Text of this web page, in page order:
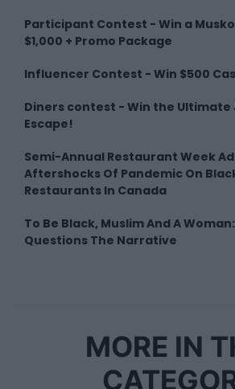
Participant Contest - Win a
$1,000 + Promo Package
Influencer Contest - Win $500
Diners contest - Win the Ultimate
Escape!
Semi-Annual Restaurant Week
Aftershocks Of Pandemic On
Restaurants In Canada
To Be Black, Muslim And A
Questions The Narrative
MORE IN
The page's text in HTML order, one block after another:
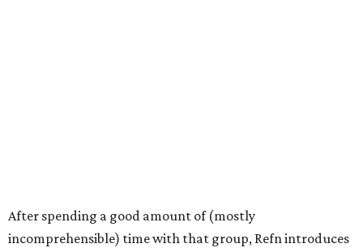
After spending a good amount of (mostly
incomprehensible) time with that group, Refn introduces

* What you will do
Could every entry above be printed again exactly, images excluded?

* Output of the task
Text of this web page, in page order:
Participant Contest - Win a
$1,000 + Promo Package
Influencer Contest - Win $500
Diners contest - Win the Ultimate
Escape!
Semi-Annual Restaurant Week
Aftershocks Of Pandemic On
Restaurants In Canada
To Be Black, Muslim And A
Questions The Narrative
MORE IN
The page's text in HTML order, one block after another:
After spending a good amount of (mostly
incomprehensible) time with that group, Refn introduces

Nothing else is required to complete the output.